Personal information
- Date of birth: 17 September 1965 (age 60)
- Place of birth: Winterswijk, Netherlands
- Height: 1.81 m (5 ft 11+1⁄2 in)
- Position: Defender

Team information
- Current team: Cape Town City (manager)

Youth career
- De Graafschap

Senior career*
- Years: Team / Apps / (Gls)
- 1985–2003: De Graafschap / 375 / (11)

Managerial career
- 2003–2005: De Graafschap (youth)
- 2006–2014: De Graafschap (assistant manager)
- 2014: De Graafschap (interim manager)
- 2014–2016: De Graafschap
- 2017–2022: Jong De Graafschap
- 2022: De Graafschap (interim manager)
- 2022–2023: Jong De Graafschap
- 2023–2024: De Graafschap
- 2025–: Cape Town City

= Jan Vreman =

Dutch footballer and manager of Cape Town City

Jan Vreman (born 17 September 1965) is a Dutch football manager and former player, who is the manager of National First Division club Cape Town City.

==Playing career==
Vreman spent his entire playing career with Dutch football club De Graafschap. His stay with the club earned him the nickname Mister De Graafschap.

==Managerial career==
===De Graafschap===
On 3 January 2014, Vreman became interim manager of De Graafschap as a replacement for Pieter Huistra. On 25 March 2014, De Graafschap appointed Vreman as their permanent manager.

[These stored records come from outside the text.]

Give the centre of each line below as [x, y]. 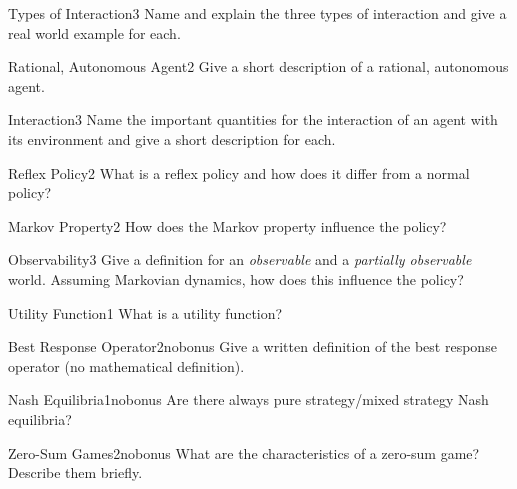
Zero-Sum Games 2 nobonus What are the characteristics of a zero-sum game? [244, 452]
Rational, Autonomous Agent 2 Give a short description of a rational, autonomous [258, 66]
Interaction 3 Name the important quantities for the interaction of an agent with [253, 119]
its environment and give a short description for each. [172, 138]
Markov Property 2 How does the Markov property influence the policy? [227, 225]
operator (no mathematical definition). [126, 365]
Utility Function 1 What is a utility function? [145, 312]
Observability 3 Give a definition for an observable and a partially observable [240, 259]
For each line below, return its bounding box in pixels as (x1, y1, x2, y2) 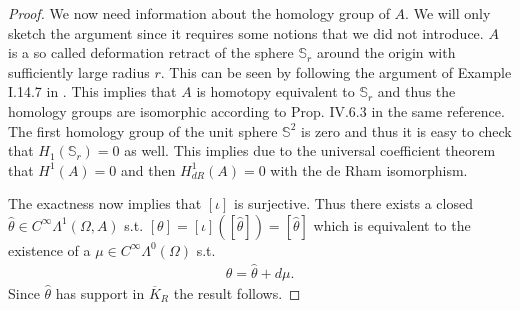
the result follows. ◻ (173, 282, 301, 303)
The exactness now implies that (8, 193, 202, 214)
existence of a (8, 239, 91, 260)
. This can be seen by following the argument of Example (160, 61, 512, 82)
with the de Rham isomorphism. (270, 159, 468, 180)
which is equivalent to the (313, 214, 471, 235)
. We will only (405, 3, 491, 23)
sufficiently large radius (8, 61, 150, 82)
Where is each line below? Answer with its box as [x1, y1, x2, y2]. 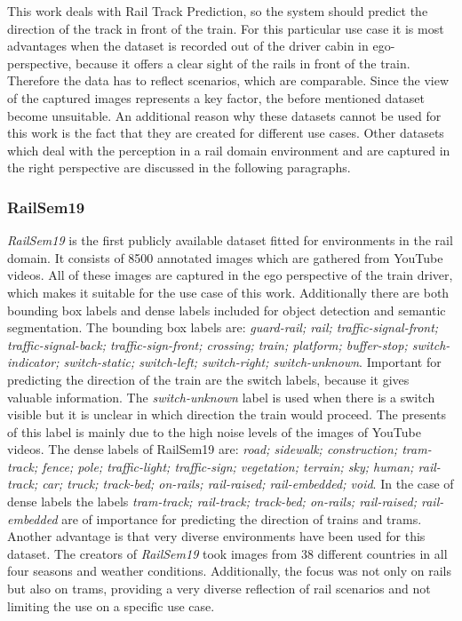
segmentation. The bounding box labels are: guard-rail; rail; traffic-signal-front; [7, 318, 439, 337]
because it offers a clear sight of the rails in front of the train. [76, 53, 410, 72]
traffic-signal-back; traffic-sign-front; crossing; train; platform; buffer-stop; [7, 335, 408, 354]
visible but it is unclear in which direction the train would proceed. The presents [7, 405, 447, 424]
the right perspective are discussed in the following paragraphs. [7, 158, 351, 177]
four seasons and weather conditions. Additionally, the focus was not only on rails [7, 561, 452, 580]
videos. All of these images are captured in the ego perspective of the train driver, [7, 266, 453, 284]
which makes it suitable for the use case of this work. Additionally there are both [7, 283, 450, 301]
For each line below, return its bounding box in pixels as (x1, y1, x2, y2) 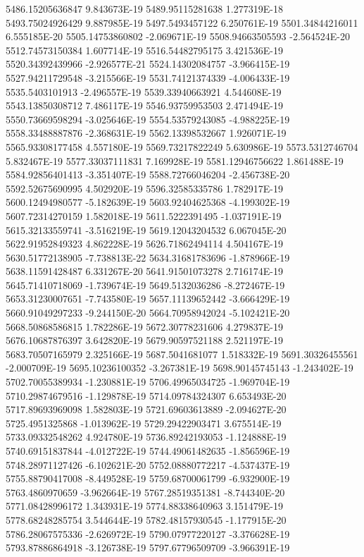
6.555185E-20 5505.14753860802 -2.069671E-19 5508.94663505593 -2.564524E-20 (6, 29, 351, 44)
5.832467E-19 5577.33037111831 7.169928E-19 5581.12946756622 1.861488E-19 (6, 153, 344, 168)
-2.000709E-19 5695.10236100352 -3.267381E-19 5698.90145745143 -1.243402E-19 (6, 360, 353, 375)

In his first full season in charge, Vreman guided De Graafschap to promotion to the Eredivisie after beating Almere City, Go Ahead Eagles and FC Volendam in the promotion/relegation play-offs.

===Cape Town City===
On 14 July 2025, Vreman was announced as manager of National First Division club Cape Town City, leaving De Graafschap for the first time in his career.